Canadian politicians have praised the quick thinking of a security chief, who is believed to have shot the gunman who opened fire in Ottawa’s Parliament today.
Sergeant-at-arms Kevin Vickers, a former 29-year veteran of the Royal Canadian Mounted Police (RCMP), had the responsibility of safeguarding the House of Commons and Parliament buildings, in addition to its occupants.
Veterans Affairs Minister Julian Fantino told the Toronto Sun: “All the details are not in, but the sergeant-at-arms, a former Mountie, is the one that engaged the gunman, or one of them at least, and stopped this.
“He did a great job and, from what I know, shot the gunman and he is now deceased.”
He also added on Twitter: “I am safe & profoundly grateful to Sgt at Arms Kevin Vickers & our security forces for selfless act of keeping us safe.”
Mr Vickers, 58, was also labelled a hero by Canada’s Minister of Justice Peter MacKay, who tweeted: “To all in Ottawa, stay safe & strong. Thank God for Sgt at Arms Kevin Vickers & our Cdn security forces. True heroes #cndpoli”.
Canadian businesswoman and former MP Martha Hall Findlay said she was “so proud” of the sergeant-at-arms, while Mr Vickers’ brother, John, said “thoughts are with my big brother”.

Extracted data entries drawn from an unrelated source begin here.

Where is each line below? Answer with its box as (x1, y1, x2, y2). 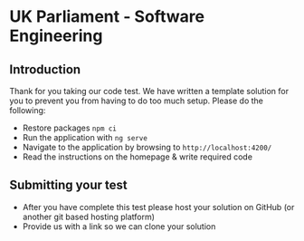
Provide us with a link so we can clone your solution (22, 220, 216, 232)
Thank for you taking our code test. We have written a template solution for (9, 86, 290, 96)
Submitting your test (9, 178, 128, 193)
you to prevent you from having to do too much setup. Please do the (9, 95, 264, 106)
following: (9, 105, 46, 115)
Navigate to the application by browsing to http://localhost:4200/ (22, 142, 272, 152)
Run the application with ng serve (22, 132, 147, 142)
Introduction (9, 62, 81, 77)

Mr Vickers had been appointed to the largely role in 2006 after joining the House of Commons as Director of Security Operations in 2005.
Upon his appointment, Rob Nicholson, Leader of the Government in the House of Commons, said: "Not only does he bring to the position an impressive background in safety and security, he also embodies those qualities that parliamentarians and Canadians expect in a Sergeant-at-Arms.
"I have every confidence that Mr. Vickers will fulfill his role as Sergeant-at-Arms with the same loyalty, distinction and honour that he has displayed during his career, both with the RCMP and, most recently, in his current role as Director of Security Operations with the House of Commons"
Canadian police are continuing to hunt for possible at-large shooters following the gunfire at Ottawa’s National War Memorial and its Parliament.
One soldier who was targeted at the National War Memorial has died, while a further two people were also taken to hospital and are understood to be in a stable condition.
Canadian authorities have not yet revealed the soldier's identity and have not elaborated on a possible motive for the attack, nor any details on the deceased suspect.